= Assignment =
The expected output is each line below containing "that", copied in full.

*****

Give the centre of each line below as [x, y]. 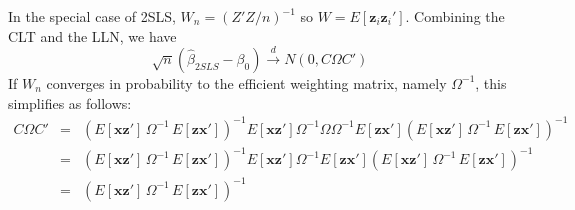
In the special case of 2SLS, [92, 16]
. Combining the [455, 16]
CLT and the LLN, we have [92, 35]
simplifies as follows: [70, 102]
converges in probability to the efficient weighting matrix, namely [246, 82]
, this [491, 82]
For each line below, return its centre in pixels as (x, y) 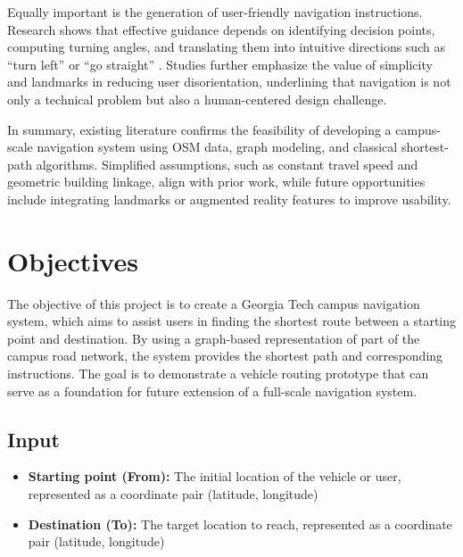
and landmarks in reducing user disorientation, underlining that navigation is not (229, 82)
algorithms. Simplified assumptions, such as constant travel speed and (227, 164)
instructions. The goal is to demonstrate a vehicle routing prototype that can (218, 374)
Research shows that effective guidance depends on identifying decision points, (221, 29)
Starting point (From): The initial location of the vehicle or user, (215, 476)
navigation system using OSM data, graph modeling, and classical (217, 147)
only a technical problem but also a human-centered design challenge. (197, 99)
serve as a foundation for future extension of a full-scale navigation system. (212, 391)
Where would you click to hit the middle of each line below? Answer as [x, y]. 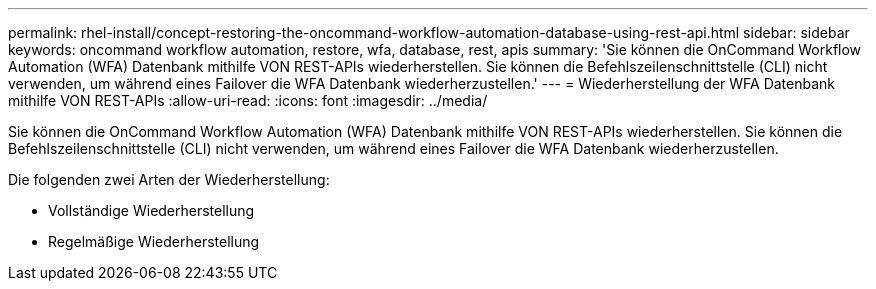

*****

= Result below =
and landmarks in reducing user disorientation, underlining that navigation is not (229, 82)
instructions. The goal is to demonstrate a vehicle routing prototype that can (218, 374)
Research shows that effective guidance depends on identifying decision points, (221, 29)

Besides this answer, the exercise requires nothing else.